• RECORDS FOR THE EXERCISE
◆ ◆ ◆ ◆ ◆ ◆ ◆
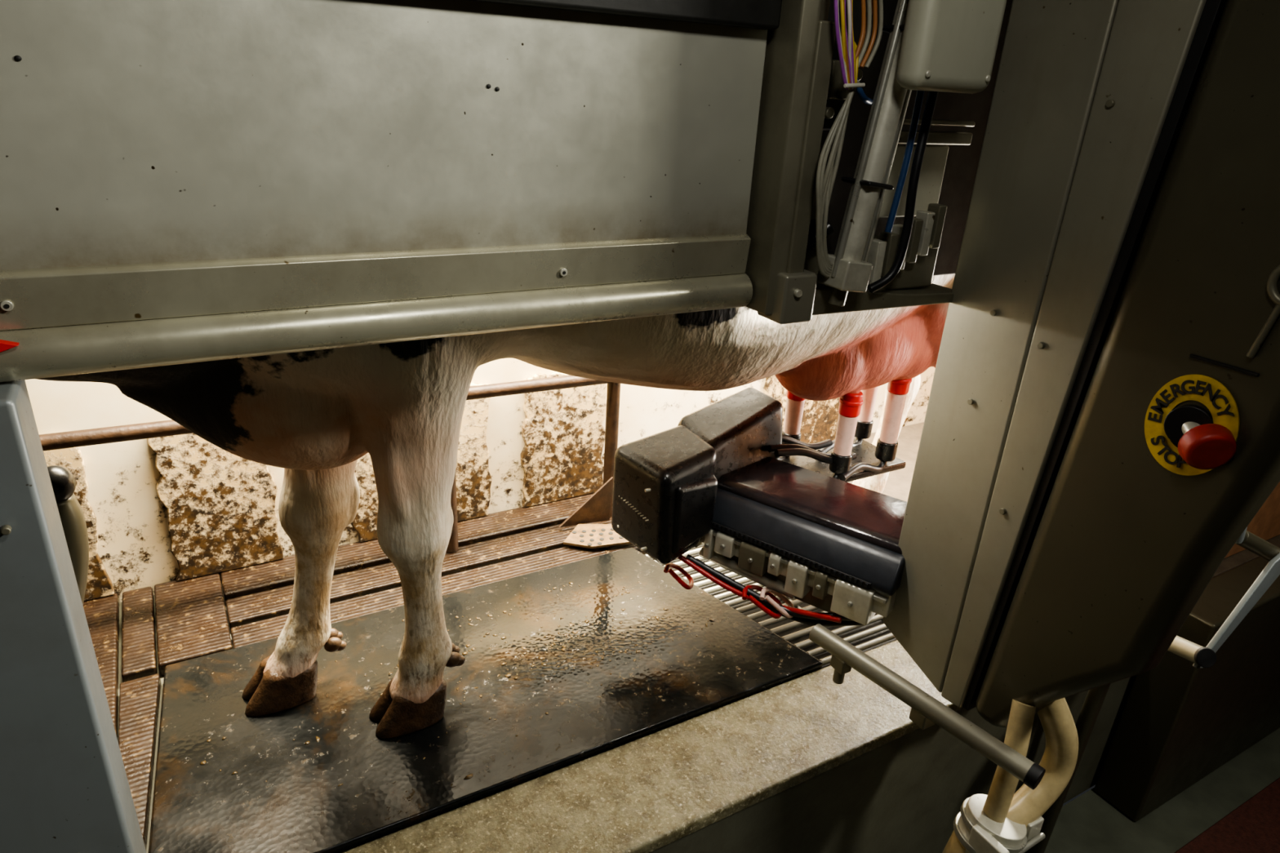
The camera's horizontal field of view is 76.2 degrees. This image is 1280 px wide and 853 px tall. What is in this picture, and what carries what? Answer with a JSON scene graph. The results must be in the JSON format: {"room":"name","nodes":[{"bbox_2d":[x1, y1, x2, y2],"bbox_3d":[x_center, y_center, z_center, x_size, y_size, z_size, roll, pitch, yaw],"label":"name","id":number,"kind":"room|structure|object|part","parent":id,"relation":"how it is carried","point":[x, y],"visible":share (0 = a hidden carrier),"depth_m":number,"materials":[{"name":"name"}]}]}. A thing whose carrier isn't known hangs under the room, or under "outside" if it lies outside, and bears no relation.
{"room":"farm building","nodes":[
{"label":"farm building","id":0,"kind":"room"},
{"bbox_2d":[0,379,146,852],"bbox_3d":[-0.868,0.426,1.061,0.310,0.984,0.134,-10,27,-28],"label":"post","id":1,"kind":"object","parent":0,"point":[64,788],"depth_m":1.04,"materials":[{"name":"grey metal"}]},
{"bbox_2d":[0,0,782,382],"bbox_3d":[-1.149,-0.342,0.589,3.070,0.766,0.134,-10,27,-28],"label":"panel","id":2,"kind":"object","parent":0,"point":[182,181],"depth_m":1.05,"materials":[{"name":"grey metal"}]},
{"bbox_2d":[24,358,935,602],"bbox_3d":[-0.524,-0.606,2.347,7.500,3.500,0.140,-10,27,-28],"label":"wall","id":3,"kind":"structure","parent":0,"point":[134,548],"depth_m":2.19,"materials":[{"name":"white paint"}]},
{"bbox_2d":[1024,727,1279,852],"bbox_3d":[0.922,2.102,0.567,7.500,0.100,3.430,-10,27,-28],"label":"floor","id":4,"kind":"structure","parent":0,"point":[1089,823],"depth_m":2.58,"materials":[{"name":"concrete"}]},
{"bbox_2d":[83,493,1136,852],"bbox_3d":[-0.234,0.856,2.283,7.490,0.699,1.324,-10,27,-28],"label":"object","id":5,"kind":"structure","parent":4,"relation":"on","point":[905,794],"depth_m":2.13,"materials":[{"name":"brown wood"}]},
{"bbox_2d":[47,465,88,605],"bbox_3d":[-1.097,0.379,1.537,0.174,0.669,0.086,-1,24,-10],"label":"buffer","id":6,"kind":"object","parent":5,"relation":"on","point":[63,482],"visible":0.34,"depth_m":1.45,"materials":[{"name":"metal"}]},
{"bbox_2d":[43,447,114,600],"bbox_3d":[-1.554,0.261,2.003,0.374,0.465,0.021,-10,27,-28],"label":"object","id":7,"kind":"object","parent":5,"relation":"on","point":[99,584],"visible":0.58,"depth_m":2.08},
{"bbox_3d":[-2.333,0.862,1.133,2.745,0.036,1.055,-10,27,-28],"label":"slat","id":8,"kind":"part","parent":5,"relation":"part of","materials":[{"name":"brown wood"}]},
{"bbox_2d":[121,586,157,682],"bbox_3d":[-1.273,0.522,2.075,0.070,0.034,0.370,-10,27,-28],"label":"floor slat","id":9,"kind":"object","parent":5,"relation":"on","point":[139,652],"depth_m":2.04,"materials":[{"name":"brown wood"}]},
{"bbox_3d":[-1.001,0.726,1.641,0.085,0.030,0.682,-10,27,-28],"label":"gutter strip","id":10,"kind":"part","parent":5,"relation":"part of","materials":[{"name":"brown wood"}]},
{"bbox_3d":[-1.169,0.503,2.131,0.160,0.036,0.370,-10,27,-28],"label":"slat end","id":11,"kind":"part","parent":5,"relation":"part of","materials":[{"name":"brown wood"}]},
{"bbox_2d":[146,433,284,581],"bbox_3d":[-1.144,0.190,2.227,0.288,0.464,0.021,-10,27,-28],"label":"dirt stain","id":12,"kind":"object","parent":5,"relation":"on","point":[220,504],"visible":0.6,"depth_m":2.23,"materials":[{"name":"brown soil"}]},
{"bbox_2d":[39,375,620,553],"bbox_3d":[-1.282,0.242,1.975,2.776,0.554,0.079,-10,27,-28],"label":"metal railing","id":13,"kind":"object","parent":5,"relation":"on","point":[62,440],"depth_m":2.35,"materials":[{"name":"metal"}]},
{"bbox_3d":[-0.339,0.303,2.712,1.888,0.036,0.130,-10,27,-28],"label":"slat","id":14,"kind":"part","parent":5,"relation":"part of","materials":[{"name":"brown wood"}]},
{"bbox_3d":[-0.267,0.357,2.598,1.888,0.036,0.111,-10,27,-28],"label":"slat","id":15,"kind":"part","parent":5,"relation":"part of","materials":[{"name":"brown wood"}]},
{"bbox_2d":[351,382,492,542],"bbox_3d":[-0.664,0.104,2.488,0.445,0.469,0.021,-10,27,-28],"label":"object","id":16,"kind":"object","parent":5,"relation":"on","point":[473,479],"visible":0.42,"depth_m":2.53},
{"bbox_3d":[-0.204,0.404,2.498,1.888,0.036,0.100,-10,27,-28],"label":"slat","id":17,"kind":"part","parent":5,"relation":"part of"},
{"bbox_2d":[148,547,822,852],"bbox_3d":[-0.353,0.605,1.993,1.493,0.046,0.684,-10,27,-28],"label":"rubber floor mat","id":18,"kind":"object","parent":5,"relation":"on","point":[301,807],"visible":0.81,"depth_m":1.85,"materials":[{"name":"black rubber"}]},
{"bbox_2d":[200,576,723,792],"bbox_3d":[-0.356,0.590,1.969,1.259,0.006,0.580,-10,27,-28],"label":"manure splatter","id":19,"kind":"object","parent":18,"relation":"on","point":[508,675],"visible":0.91,"depth_m":2.06,"materials":[{"name":"brown soil"}]},
{"bbox_2d":[36,273,955,739],"bbox_3d":[-0.302,-0.087,1.752,3.103,1.440,0.633,-10,27,-28],"label":"cow","id":20,"kind":"object","parent":18,"relation":"on","point":[313,415],"visible":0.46,"depth_m":1.61},
{"bbox_2d":[520,371,607,507],"bbox_3d":[-0.251,0.032,2.714,0.307,0.467,0.021,-10,27,-28],"label":"dirt stain","id":21,"kind":"object","parent":5,"relation":"on","point":[563,431],"visible":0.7,"depth_m":2.71,"materials":[{"name":"brown soil"}]},
{"bbox_2d":[558,476,631,548],"bbox_3d":[-0.133,0.268,2.548,0.232,0.157,0.162,-5,25,-18],"label":"plate","id":22,"kind":"object","parent":5,"relation":"on","point":[597,508],"visible":0.85,"depth_m":2.60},
{"bbox_3d":[-0.122,0.344,2.560,0.236,0.010,0.135,1,23,-6],"label":"plate","id":23,"kind":"part","parent":22,"relation":"part of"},
{"bbox_2d":[342,640,963,852],"bbox_3d":[-1.202,0.972,1.038,4.595,0.036,0.245,-10,27,-28],"label":"concrete curb","id":24,"kind":"object","parent":5,"relation":"on","point":[648,793],"depth_m":1.72,"materials":[{"name":"grey concrete"}]},
{"bbox_3d":[0.486,0.465,2.455,0.750,0.031,0.680,-10,27,-28],"label":"drain grate","id":25,"kind":"part","parent":5,"relation":"part of","materials":[{"name":"silver metal"}]},
{"bbox_2d":[764,375,839,443],"bbox_3d":[0.647,-0.124,3.205,0.417,0.467,0.021,-10,27,-28],"label":"concrete pier","id":26,"kind":"object","parent":5,"relation":"on","point":[820,419],"visible":0.13,"depth_m":3.27,"materials":[{"name":"white concrete"}]},
{"bbox_2d":[848,422,1279,577],"bbox_3d":[1.902,0.178,3.321,2.595,0.034,1.295,-10,27,-28],"label":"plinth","id":27,"kind":"object","parent":5,"relation":"on","point":[898,484],"visible":0.02,"depth_m":3.11,"materials":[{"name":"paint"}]},
{"bbox_2d":[1224,481,1279,558],"bbox_3d":[2.325,-0.373,2.588,2.200,1.600,0.050,-10,27,-28],"label":"wall","id":28,"kind":"structure","parent":5,"relation":"on","point":[1265,524],"depth_m":2.72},
{"bbox_2d":[882,0,1118,692],"bbox_3d":[0.808,-0.463,1.516,0.320,2.158,0.192,-10,27,-28],"label":"column","id":29,"kind":"structure","parent":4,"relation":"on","point":[1053,52],"depth_m":1.52,"materials":[{"name":"metal"}]},
{"bbox_2d":[611,386,906,625],"bbox_3d":[0.449,0.199,2.079,0.910,0.363,0.781,-10,27,-28],"label":"robot","id":30,"kind":"object","parent":29,"relation":"attached to","point":[716,478],"visible":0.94,"depth_m":1.99,"materials":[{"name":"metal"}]},
{"bbox_2d":[663,554,863,626],"bbox_3d":[0.301,0.402,2.006,0.505,0.109,0.107,11,24,18],"label":"cables","id":31,"kind":"object","parent":30,"relation":"attached to","point":[770,604],"visible":0.91,"depth_m":2.00,"materials":[{"name":"rubber"}]},
{"bbox_3d":[0.394,0.358,2.083,0.340,0.062,0.170,19,28,31],"label":"mount plate","id":32,"kind":"part","parent":30,"relation":"part of","materials":[{"name":"metal"}]},
{"bbox_2d":[777,390,805,460],"bbox_3d":[0.382,0.001,2.292,0.064,0.263,0.237,23,30,38],"label":"cup","id":33,"kind":"object","parent":30,"relation":"on","point":[794,407],"visible":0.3,"depth_m":2.33,"materials":[{"name":"white plastic"}]},
{"bbox_2d":[767,435,857,464],"bbox_3d":[0.457,0.060,2.272,0.272,0.072,0.141,-10,27,-28],"label":"hose","id":34,"kind":"object","parent":30,"relation":"on","point":[775,449],"depth_m":2.22,"materials":[{"name":"black rubber"}]},
{"bbox_2d":[782,437,906,482],"bbox_3d":[0.569,0.106,2.389,0.380,0.022,0.200,-10,27,-28],"label":"hose","id":35,"kind":"object","parent":30,"relation":"on","point":[864,451],"depth_m":2.37,"materials":[{"name":"black plastic"}]},
{"bbox_2d":[828,391,863,479],"bbox_3d":[0.500,0.053,2.175,0.064,0.273,0.237,23,30,38],"label":"cup","id":36,"kind":"object","parent":30,"relation":"on","point":[850,404],"visible":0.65,"depth_m":2.21,"materials":[{"name":"white plastic"}]},
{"bbox_2d":[817,386,878,453],"bbox_3d":[0.626,-0.049,2.410,0.064,0.288,0.237,23,30,38],"label":"cup","id":37,"kind":"object","parent":30,"relation":"on","point":[864,422],"visible":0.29,"depth_m":2.46,"materials":[{"name":"white plastic"}]},
{"bbox_2d":[839,378,911,480],"bbox_3d":[0.657,0.005,2.264,0.064,0.308,0.237,23,30,38],"label":"cup","id":38,"kind":"object","parent":30,"relation":"on","point":[886,446],"visible":0.75,"depth_m":2.30,"materials":[{"name":"white plastic"}]},
{"bbox_2d":[808,623,1045,789],"bbox_3d":[0.572,0.577,1.696,0.051,0.106,0.519,-18,31,-40],"label":"tube","id":39,"kind":"object","parent":30,"relation":"attached to","point":[926,711],"visible":1,"depth_m":1.67,"materials":[{"name":"metal"}]},
{"bbox_2d":[745,0,1012,324],"bbox_3d":[0.608,-0.697,1.486,0.926,0.928,0.208,-10,27,-28],"label":"frame","id":40,"kind":"object","parent":29,"relation":"attached to","point":[803,93],"visible":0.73,"depth_m":1.41,"materials":[{"name":"metal"}]},
{"bbox_2d":[815,0,883,277],"bbox_3d":[0.327,-0.488,1.302,0.053,0.498,0.154,17,27,29],"label":"wiring loom","id":41,"kind":"object","parent":40,"relation":"attached to","point":[851,55],"visible":0.92,"depth_m":1.27,"materials":[{"name":"multicoloured plastic"}]},
{"bbox_2d":[817,0,911,306],"bbox_3d":[0.406,-0.482,1.347,0.189,0.559,0.102,-10,27,-28],"label":"cylinder","id":42,"kind":"object","parent":40,"relation":"attached to","point":[851,270],"visible":0.94,"depth_m":1.32,"materials":[{"name":"metal"}]},
{"bbox_3d":[0.417,-0.496,1.318,0.081,0.506,0.012,-10,27,-28],"label":"tie rod","id":43,"kind":"part","parent":42,"relation":"part of","materials":[{"name":"silver metal"}]},
{"bbox_2d":[896,0,1006,93],"bbox_3d":[0.476,-0.642,1.213,0.174,0.268,0.058,-10,27,-28],"label":"control box","id":44,"kind":"object","parent":42,"relation":"attached to","point":[948,46],"visible":1,"depth_m":1.21,"materials":[{"name":"metal"}]},
{"bbox_2d":[867,90,938,293],"bbox_3d":[0.455,-0.404,1.416,0.082,0.348,0.035,-10,27,-28],"label":"air hose","id":45,"kind":"object","parent":40,"relation":"attached to","point":[931,99],"visible":0.91,"depth_m":1.40,"materials":[{"name":"black rubber"}]},
{"bbox_3d":[0.502,-0.459,1.529,0.180,0.130,0.008,-10,27,-28],"label":"white plate","id":46,"kind":"part","parent":40,"relation":"part of","materials":[{"name":"grey metal"}]},
{"bbox_3d":[0.597,-0.741,1.571,0.850,0.915,0.030,-10,27,-28],"label":"plate","id":47,"kind":"part","parent":40,"relation":"part of","materials":[{"name":"grey metal"}]},
{"bbox_3d":[0.516,-0.528,1.493,0.250,0.023,0.020,-10,27,-28],"label":"plate rail","id":48,"kind":"part","parent":40,"relation":"part of","materials":[{"name":"metal"}]},
{"bbox_3d":[0.517,-0.552,1.483,0.250,0.010,0.020,-10,27,-28],"label":"plate rail","id":49,"kind":"part","parent":40,"relation":"part of","materials":[{"name":"metal"}]},
{"bbox_2d":[967,398,973,404],"bbox_3d":[0.646,-0.048,1.597,0.005,0.012,0.012,-10,27,-28],"label":"stud","id":50,"kind":"object","parent":29,"relation":"attached to","point":[970,402],"visible":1,"depth_m":1.59,"materials":[{"name":"metal"}]},
{"bbox_2d":[990,309,996,315],"bbox_3d":[0.658,-0.212,1.522,0.005,0.012,0.012,-10,27,-28],"label":"stud","id":51,"kind":"object","parent":29,"relation":"attached to","point":[993,313],"visible":1,"depth_m":1.52,"materials":[{"name":"metal"}]},
{"bbox_2d":[941,0,1206,707],"bbox_3d":[0.889,-0.391,1.363,0.300,2.159,0.174,-10,27,-28],"label":"metal panel","id":52,"kind":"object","parent":29,"relation":"attached to","point":[1149,42],"depth_m":1.36,"materials":[{"name":"metal"}]},
{"bbox_2d":[999,507,1006,514],"bbox_3d":[0.697,0.163,1.569,0.007,0.012,0.012,-10,27,-28],"label":"stud","id":53,"kind":"object","parent":52,"relation":"attached to","point":[1002,511],"visible":1,"depth_m":1.56,"materials":[{"name":"metal"}]},
{"bbox_2d":[1036,342,1044,349],"bbox_3d":[0.710,-0.143,1.446,0.007,0.012,0.012,-10,27,-28],"label":"stud","id":54,"kind":"object","parent":52,"relation":"attached to","point":[1040,345],"visible":1,"depth_m":1.44,"materials":[{"name":"metal"}]},
{"bbox_2d":[962,0,1226,711],"bbox_3d":[0.870,-0.376,1.313,0.200,2.150,0.144,-10,27,-28],"label":"strip","id":55,"kind":"object","parent":52,"relation":"attached to","point":[1212,11],"visible":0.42,"depth_m":1.34,"materials":[{"name":"black rubber"}]},
{"bbox_2d":[1105,99,1115,107],"bbox_3d":[0.738,-0.507,1.281,0.007,0.012,0.012,-10,27,-28],"label":"stud","id":56,"kind":"object","parent":52,"relation":"attached to","point":[1110,103],"visible":1,"depth_m":1.28,"materials":[{"name":"metal"}]},
{"bbox_2d":[975,0,1279,727],"bbox_3d":[0.863,-0.309,1.157,0.161,2.150,0.394,-10,27,-28],"label":"cover","id":57,"kind":"object","parent":52,"relation":"attached to","point":[1125,547],"depth_m":1.27,"materials":[{"name":"metal"}]},
{"bbox_2d":[942,697,1078,852],"bbox_3d":[0.715,0.910,1.704,0.336,0.785,0.155,-10,27,-28],"label":"pipes","id":58,"kind":"object","parent":57,"relation":"attached to","point":[1002,820],"visible":0.9,"depth_m":1.62,"materials":[{"name":"plastic"}]},
{"bbox_2d":[942,830,965,852],"bbox_3d":[0.640,1.057,1.736,0.201,0.481,0.114,-3,24,-15],"label":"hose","id":59,"kind":"object","parent":58,"relation":"on","point":[954,844],"depth_m":1.66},
{"bbox_2d":[1164,404,1213,444],"bbox_3d":[0.838,0.000,1.246,0.013,0.066,0.066,-17,31,-40],"label":"socket","id":60,"kind":"object","parent":57,"relation":"attached to","point":[1179,420],"depth_m":1.25,"materials":[{"name":"black plastic"}]},
{"bbox_3d":[0.840,0.012,1.233,0.028,0.038,0.049,6,23,5],"label":"stem","id":61,"kind":"part","parent":57,"relation":"part of","materials":[{"name":"metal"}]},
{"bbox_3d":[0.823,0.004,1.235,0.071,0.160,0.140,-10,27,-28],"label":"emergency stop button","id":62,"kind":"part","parent":57,"relation":"part of","materials":[{"name":"yellow plastic"}]},
{"bbox_2d":[1189,354,1259,377],"bbox_3d":[0.855,-0.090,1.197,0.006,0.005,0.095,-10,27,-28],"label":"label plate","id":63,"kind":"object","parent":57,"relation":"attached to","point":[1193,356],"visible":1,"depth_m":1.19,"materials":[{"name":"black plastic"}]},
{"bbox_2d":[1026,527,1279,852],"bbox_3d":[1.252,0.697,2.033,0.329,1.358,0.292,-10,27,-28],"label":"handle","id":64,"kind":"object","parent":4,"relation":"on","point":[1202,657],"visible":0.41,"depth_m":1.78,"materials":[{"name":"metal"}]},
{"bbox_3d":[1.186,0.880,2.225,0.040,0.861,0.060,-10,27,-28],"label":"leg","id":65,"kind":"part","parent":64,"relation":"part of","materials":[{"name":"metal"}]},
{"bbox_2d":[1093,556,1279,822],"bbox_3d":[1.979,0.786,2.695,1.050,0.749,0.145,-10,27,-28],"label":"base cabinet","id":66,"kind":"object","parent":4,"relation":"on","point":[1180,722],"visible":0.83,"depth_m":2.49,"materials":[{"name":"metal"}]},
{"bbox_2d":[1174,777,1279,852],"bbox_3d":[2.752,1.495,2.087,2.100,0.014,1.860,-10,27,-28],"label":"mat","id":67,"kind":"object","parent":4,"relation":"on","point":[1254,826],"visible":1,"depth_m":2.52,"materials":[{"name":"rubber"}]},
{"bbox_2d":[1266,264,1279,305],"bbox_3d":[0.884,-0.191,1.101,0.012,0.068,0.068,-10,27,-28],"label":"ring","id":68,"kind":"structure","parent":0,"point":[1273,292],"depth_m":1.12,"materials":[{"name":"metal"}]},
{"bbox_2d":[1246,304,1279,358],"bbox_3d":[0.873,-0.134,1.140,0.010,0.083,0.023,-10,27,-28],"label":"rod","id":69,"kind":"object","parent":68,"relation":"attached to","point":[1275,313],"visible":1,"depth_m":1.14,"materials":[{"name":"metal"}]}
]}
◆ ◆ ◆ ◆ ◆ ◆ ◆
• ABOUT THIS EXERCISE
Please report all lines in the entries where "farm" appears.

• EXPECTED ANSWER
{"room":"farm building","nodes":[
{"label":"farm building","id":0,"kind":"room"},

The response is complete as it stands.